MCP, the Model Context Protocol, is the vertical layer: how an agent reaches its tools and data. By early 2026 it had effectively won that layer, adopted across every major vendor, with — by some counts — tens of millions of SDK downloads a month. A2A, Agent2Agent, is the horizontal layer: how one agent talks to another, with capability cards at a known URL and a defined task lifecycle. And the real 2026 story isn’t a protocol war at all — both now sit under a shared, vendor-neutral foundation, the way HTTP and WebSocket and gRPC simply coexist on the web. Complementary layering, not winner-take-all.

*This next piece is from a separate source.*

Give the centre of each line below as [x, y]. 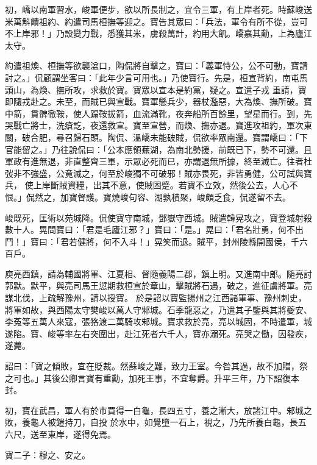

The deflation, for builders: if you’re hand-rolling custom endpoints for agents to talk to each other in 2026, you’re mostly minting technical debt. But equally — most of us don’t need A2A on day one. Start with one agent and MCP tools. Add the horizontal layer only when you genuinely have separate, specialised agents that must coordinate across a boundary.
The assignment
So here’s the only homework that matters, and it’s the thing I did that finally closed my own gap: build the dumbest possible agent yourself. Fifty lines. The API, one or two tools you define, a while loop, no framework. Give it a goal that needs a tool, and watch it decide.
Once you’ve written the loop with your own hands, the entire landscape reorganises in your head. The frameworks stop being mysterious and become what they always were — convenience wrappers around an idea you now own. You stop wondering whether you’re behind.
You were never behind. You’d been inside the agent the whole time. You just hadn’t written the loop.